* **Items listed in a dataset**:
::::::::::
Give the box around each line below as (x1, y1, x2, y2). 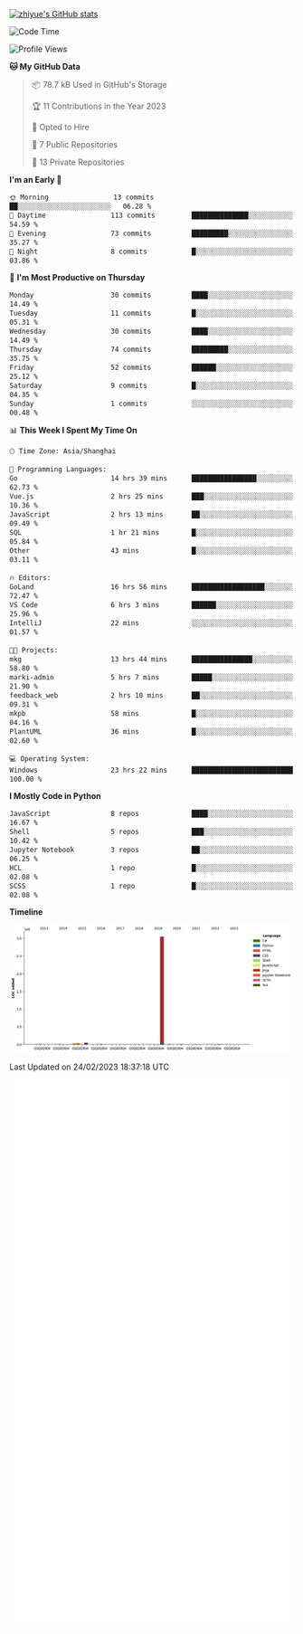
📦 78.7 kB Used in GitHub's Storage (31, 80, 167, 90)
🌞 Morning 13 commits (9, 193, 155, 202)
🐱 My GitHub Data (9, 62, 81, 71)
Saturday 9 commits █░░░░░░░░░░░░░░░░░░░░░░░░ (9, 381, 294, 390)
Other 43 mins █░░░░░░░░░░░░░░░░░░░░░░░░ (9, 546, 294, 556)
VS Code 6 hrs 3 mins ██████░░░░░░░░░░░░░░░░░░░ (9, 601, 294, 610)
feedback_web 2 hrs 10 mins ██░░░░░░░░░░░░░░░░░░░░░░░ (9, 691, 294, 700)
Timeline (9, 907, 43, 917)
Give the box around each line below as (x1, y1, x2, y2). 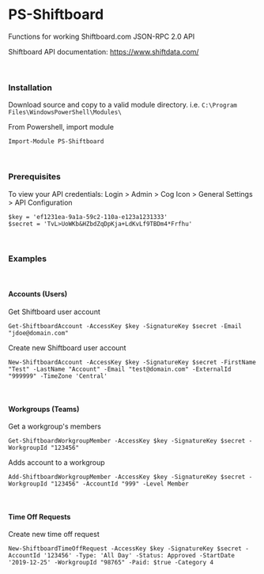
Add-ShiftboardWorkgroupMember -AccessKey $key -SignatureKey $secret (8, 473, 246, 481)
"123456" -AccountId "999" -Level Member (50, 480, 190, 488)
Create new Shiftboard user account (8, 343, 126, 353)
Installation (8, 81, 53, 93)
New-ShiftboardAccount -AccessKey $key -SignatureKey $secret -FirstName (8, 358, 257, 367)
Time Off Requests (8, 512, 71, 521)
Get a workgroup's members (8, 421, 101, 432)
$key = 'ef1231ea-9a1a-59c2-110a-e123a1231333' (8, 213, 168, 221)
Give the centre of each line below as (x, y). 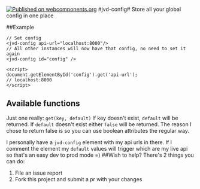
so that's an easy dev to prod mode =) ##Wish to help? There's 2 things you (100, 155)
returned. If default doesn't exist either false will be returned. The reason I (99, 124)
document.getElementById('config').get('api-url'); (72, 75)
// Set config (24, 38)
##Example (20, 27)
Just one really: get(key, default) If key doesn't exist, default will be (92, 118)
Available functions (43, 104)
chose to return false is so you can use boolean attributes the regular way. (98, 130)
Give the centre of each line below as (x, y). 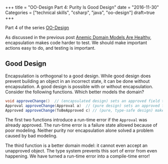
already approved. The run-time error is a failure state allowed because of (81, 125)
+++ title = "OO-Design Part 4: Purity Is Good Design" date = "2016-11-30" (82, 7)
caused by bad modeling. (31, 136)
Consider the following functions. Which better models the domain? (74, 92)
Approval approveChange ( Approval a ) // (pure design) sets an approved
::::::::::
* **ASSIGNMENT**:
If a line in the entries holds the string "default", it belongs in the tally; state the tally alone.

* **TASK ANSWER**:
2